开往北京的列车

那种和冯江天之间灵魂的互相吸引他相信那是存在的。

    冯江天也会向林若南提到自己的丈夫。她们结合于上个十年,一些特殊的时期,两个人度过了一段相依为命的时光。在他之前她遇到过一些男人,但都不能陪伴她很久,只有那个勤恳又能干活的男青年,最终成为了她最后一任丈夫,并一起养育了团团,她的女儿。

    她并不避讳提到自己和他在床上的不和谐,她很少能高潮。她们更像是搭伙过日子的战友,而这个男人正在一天天变得歇斯底里,曾经在劳动里显得可贵的品质不知道为什么变成了尖酸刻薄、疑神疑鬼、唠唠叨叨。在冯江天描述里,她的丈夫更像个她不得不应付的任务,所以她才会想在那些投怀送抱的男人身上寻找一些别的东西,起码是真正的高潮。

    我是个正常的女人,她说,我会有生理需要,可是我的丈夫有时候却拒绝履行义务,我只能这样。冯江天对林若南毫不藏私地说出自己的心理,她脸上的神情是一种林若南看来有些孩子气的无奈和别扭。她的丈夫看到过她这个样子吗?   那些男人呢?那些围着她要签名、要采访的人呢?林若南心头被压满了,他不愿意说那是虚荣心被满足的快感,他有种沉甸甸的责任感,他要保护这个鲜少出现在人前的小女孩冯江天。他对这个小女孩升起了一种无关情爱的怜爱,这是他连冯江天本人都不准备告诉的秘密。

    他也没告诉和润。和润只知道林若南终于在她与别的男人不断周旋的趣事里,把自己献给了她。那三天冯若江欣喜若狂,没有让林若南离开宾馆。在林若南身上她焕发了前所未有的青春。她们如同海浪和巨石,狂风与翔鸟,在暴烈和冲击中纠缠着,林若南几乎要晕过去。在那之前他甚至都没有自慰过。他的纯净让冯江天更加惊喜。

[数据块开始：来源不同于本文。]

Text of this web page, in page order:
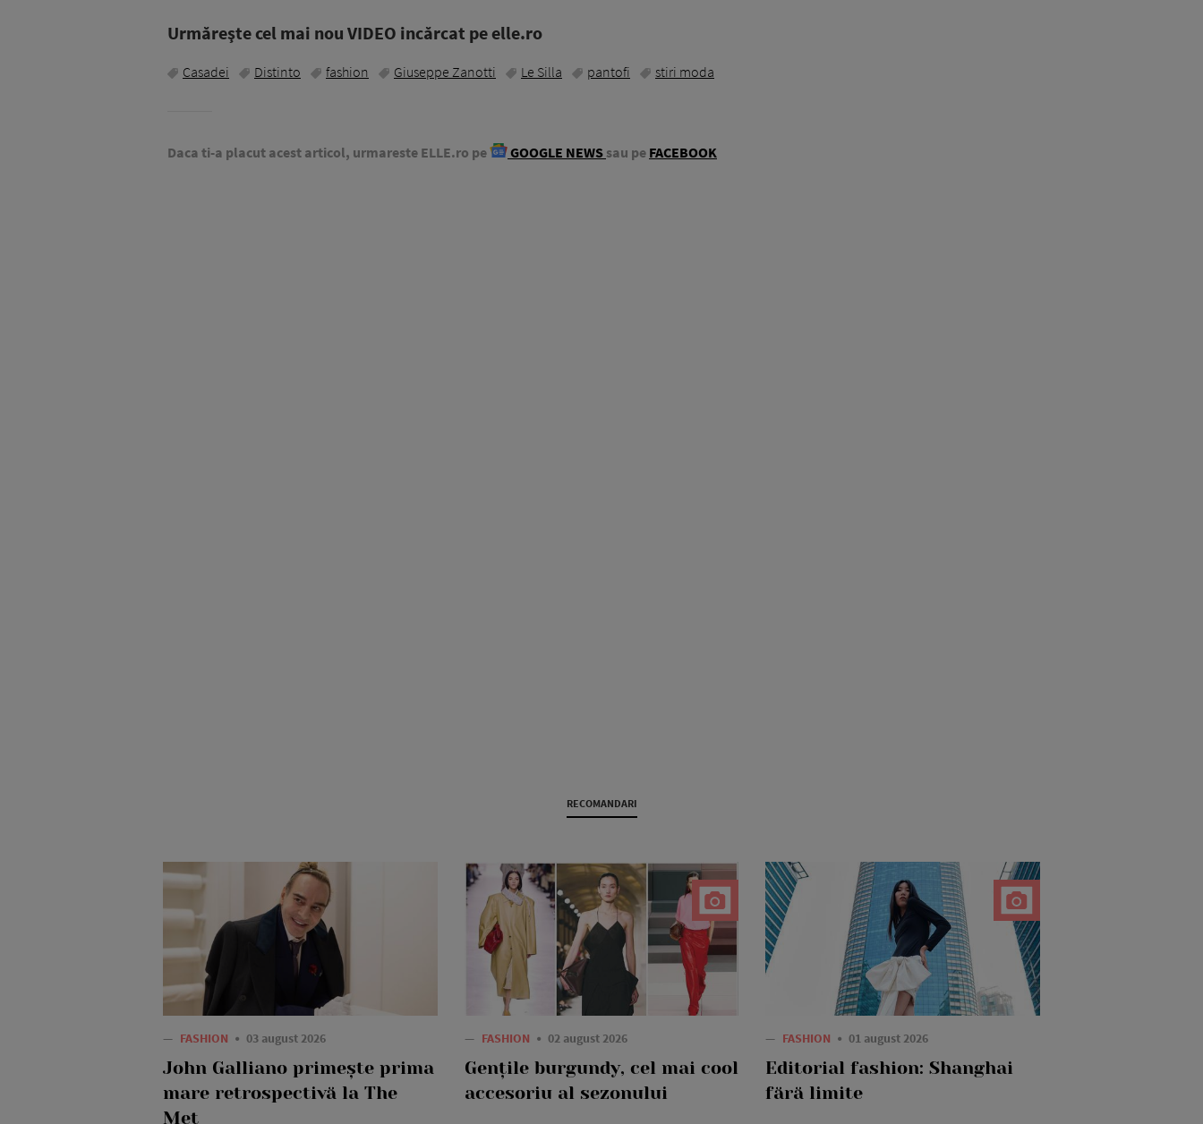
Urmăreşte cel mai nou VIDEO incărcat pe elle.ro
Casadei Distinto fashion Giuseppe Zanotti Le Silla pantofi stiri moda
Daca ti-a placut acest articol, urmareste ELLE.ro pe GOOGLE NEWS sau pe FACEBOOK
RECOMANDARI
— FASHION 03 august 2026
John Galliano primește prima
mare retrospectivă la The
Met
— FASHION 02 august 2026
Gențile burgundy, cel mai cool
accesoriu al sezonului
— FASHION 01 august 2026
Editorial fashion: Shanghai
fără limite
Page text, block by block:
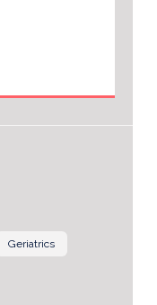
Geriatrics
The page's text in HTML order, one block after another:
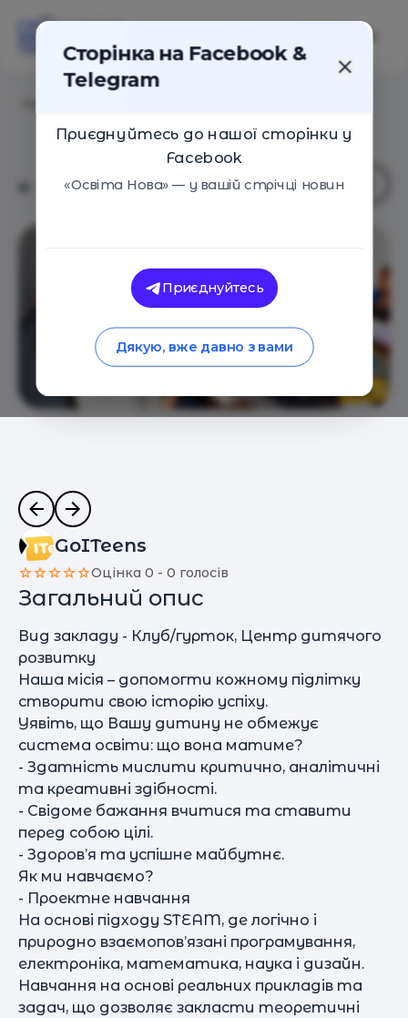
GoITeens
Оцінка 0 - 0 голосів
Загальний опис
Вид закладу - Клуб/гурток, Центр дитячого
розвитку
Наша місія – допомогти кожному підлітку
створити свою історію успіху.
Уявіть, що Вашу дитину не обмежує
система освіти: що вона матиме?
- Здатність мислити критично, аналітичні
та креативні здібності.
- Свідоме бажання вчитися та ставити
перед собою цілі.
- Здоров’я та успішне майбутнє.
Як ми навчаємо?
- Проектне навчання
На основі підходу STEAM, де логічно і
природно взаємопов’язані програмування,
електроніка, математика, наука і дизайн.
Навчання на основі реальних прикладів та
задач, що дозволяє закласти теоретичні
Сторінка на Facebook &
Telegram
Приєднуйтесь до нашої сторінки у
Facebook
«Освіта Нова» — у вашій стрічці новин
Приєднуйтесь
Дякую, вже давно з вами
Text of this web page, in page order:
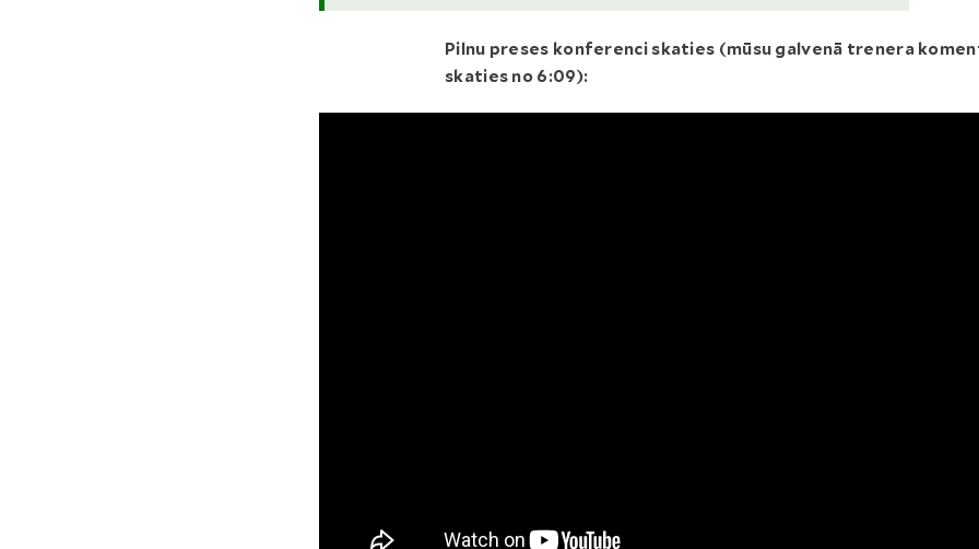
Pilnu preses konferenci skaties (mūsu galvenā trenera
skaties no 6:09):

    林若南只字未提让她离婚的事,他不想把事情露出任何交换的苗头,在他看来那是一种玷污。但在冯江天继续向他讲述那些趣事的时候,林若南不得不打断了她。他不想再听她和别的男人是怎么做爱的了。

    那天冯江天说的是一个十五岁的法国男孩,来中国探望他的姑姑,他姑姑是当地的一个文化工作人员。剧组在那里拍戏,当地的文化官员非要请剧组吃饭,最主要的还是为了见她。那个法国男孩就跟着他姑姑一起来了。在饭桌上,他很少说话,但来自少男的羞怯目光不停地向他投过来,当天晚上他就敲开了她房间的门,结结巴巴的汉语不足以表达他的意思,但那双玻璃珠一样剔透干净的绿眼睛可以。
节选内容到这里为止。